School Board Wants To Keep "Bible Man" Assemblies
In Jackson County, Alabama, for 35 years elementary schools have held regular student assemblies featuring "Bible Man" who tells students Bible stories. According to yesterday's Huntsville (AL) Times, school board members last Monday rejected a complaint filed by the Freedom from Religion Foundation on behalf of the parents of a North Sand Mountain School student. The Board is now attempting to work out a way to continue to legally hold the assemblies. School officials suggest that offering Bible Man during a free period in which students have the choice of other activities as well may be a solution. Until changes are implemented, Bible Man will not return to North Sand Mountain School. Alabama state senator Shadrack McGill, a supporter of Bible Man, said: "We were established to be a godly nation, a Christian nation. We need God in government. We need God in the public school." He suggested that those who oppose the practice should home school their children. [Thanks to Edward Still for the lead.]
Judge Issues Candid Memos In School Graduation Prayer Lawsuit
In May, Americans United filed a lawsuit challenging the Medina Valley, Texas Independent School District's plan to include student-led prayers in its graduation ceremony. The district court issued a broad preliminary injunction against prayer. (See prior posting.) The 5th Circuit quickly dissolved the preliminary injunction. (See prior posting.) Since then, Western District of Texas federal district Judge Fred Biery has filed several interim rulings with rather candid observations on the case which is captioned Schultz v. Medina Valley Independent School District. On Nov. 2, the court ruled on several motions, including allowing an amended complaint to be filed. In the opinion, Judge Biery said in part:
the parties are spending what appears to be inordinate amounts of money and time which could be better spent on educating students. That of course would require the parties, with the assistance of counsel, to find some reasonable compromise. Or as the modern urban philosopher Rodney King once said, “[C]an we all get along?”On Nov. 28, the court filed a memorandum titled Observations on Approaching Jury Trial suggesting that the school district had already made concessions that should be sufficient for the parties to reach a settlement. Judge Biery concluded his observations as follows:
Nevertheless, if the parties choose to spend more money and take more time away from educating students, the Court will proceed with logistical jury trial planning, though the Court believes both sides will rue such choice. Jesus of Nazareth and St. Paul express the same lesson this way: You shall reap what you shall sow and They know not what they do.In a Dec. 6 opinion, the court also expressed frank views on the decision of one of the plaintiffs to withdraw rather than disclose her identity as the court had said she must:
Throughout history, there have been people who take risks to stand up for what they believe to be right, and sometimes unfortunate consequences flow from their courage. Young people the same age as Corwin Schultz and Pat Doe lie in the cemeteries of Normandy because they did not shrink from their duty to scale the cliffs of Omaha Beach and ultimately defeat a government which would, if undefeated, have continued to oppress the Jewish minority.

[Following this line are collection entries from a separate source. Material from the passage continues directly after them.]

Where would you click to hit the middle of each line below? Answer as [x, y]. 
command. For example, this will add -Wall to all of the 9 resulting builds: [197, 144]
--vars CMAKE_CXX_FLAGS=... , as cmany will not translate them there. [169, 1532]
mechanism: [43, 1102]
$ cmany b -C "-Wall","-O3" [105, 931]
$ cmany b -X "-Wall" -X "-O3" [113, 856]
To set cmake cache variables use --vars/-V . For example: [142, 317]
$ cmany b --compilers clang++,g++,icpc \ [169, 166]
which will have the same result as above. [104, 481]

Within the American Constitutional experience, Rosa Parks, Congressman John Lewis, and other African Americans could have gone quietly to the back of the bus, continued to go to separate restrooms and water fountains and subjugated their freedom and their right to vote to the will of the majority government holding power.Finally, on Feb. 4, the court issued an Advisory on the right of student graduation speakers, given the school's agreement that it will not approve the student remarks:
Because of the governmental disclaimer, the student speaker's right under First Amendment concepts of free speech would allow for requests for private citizen audience participation in which private citizens might or might not join. For example, if a Muslim student were to be valedictorian, she or he could express a particular view verbally and physically within the Muslin tradition and the audience might or might not join in facing Mecca if requested.

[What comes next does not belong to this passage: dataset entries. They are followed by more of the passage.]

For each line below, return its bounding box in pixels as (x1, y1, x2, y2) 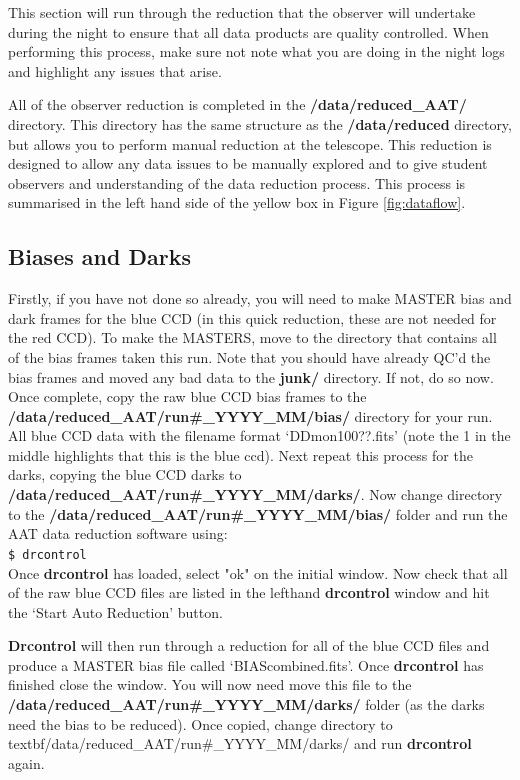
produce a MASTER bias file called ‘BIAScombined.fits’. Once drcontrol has (8, 654, 484, 675)
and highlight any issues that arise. (8, 60, 222, 81)
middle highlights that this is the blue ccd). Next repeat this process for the (8, 444, 473, 465)
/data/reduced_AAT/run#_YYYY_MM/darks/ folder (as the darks (8, 694, 485, 715)
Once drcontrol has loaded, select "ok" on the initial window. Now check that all (8, 562, 508, 583)
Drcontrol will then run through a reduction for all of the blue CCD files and (8, 635, 490, 656)
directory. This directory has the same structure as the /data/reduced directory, (8, 113, 512, 134)
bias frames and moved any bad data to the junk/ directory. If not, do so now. (8, 366, 494, 387)

On the other hand, those government officials on stage are, in that setting, not private citizens and represent the diverse religious and non-religious community as a whole. While the government official might agree with the student speaker, in the role of government official within First Amendment concepts of government not endorsing or promoting a particular religious belief, the government official should refrain from facing Mecca and expressing agreement while wearing the government hat.San Antonio Express-News reports on the latest Advisory.
Friday, February 03, 2012
Iowa High Court Holds Ban On Steel-Wheel Tractors Violates Mennonites' Free Exercise Rights
In Mitchell County v. Zimmerman, (IA Sup. Ct., Feb. 3, 2012), the Iowa Supreme Court held that a county ordinance prohibiting use on paved roads of tractors equipped with steel cleated wheels violates the 1st Amendment rights of members of the Old Order Groffdale Conference Mennonite Church. The Mennonites adopted the steel wheel requirement in order to prevent tractors displacing the horse and buggy and destroying their close-knit community. The court concluded that the ordinance is not one of "general applicability" because it contains exemptions for school buses to use ice grips and tire studs year round, and does not address sources of road damage other than steel wheels. A free exercise challenge to a law that is not generally applicable will succeed unless the state shows a compelling interest and a regulation narrowly drawn to further that interest.The court concluded that the county had not shown that the ordinance was narrowly tailored. It said: "A more narrowly-tailored alternative might allow steel wheels on county roads in some circumstances, while establishing an effective mechanism for recouping the costs of any necessary road repairs if damage occurs." The Des Moines Register reports on the decision.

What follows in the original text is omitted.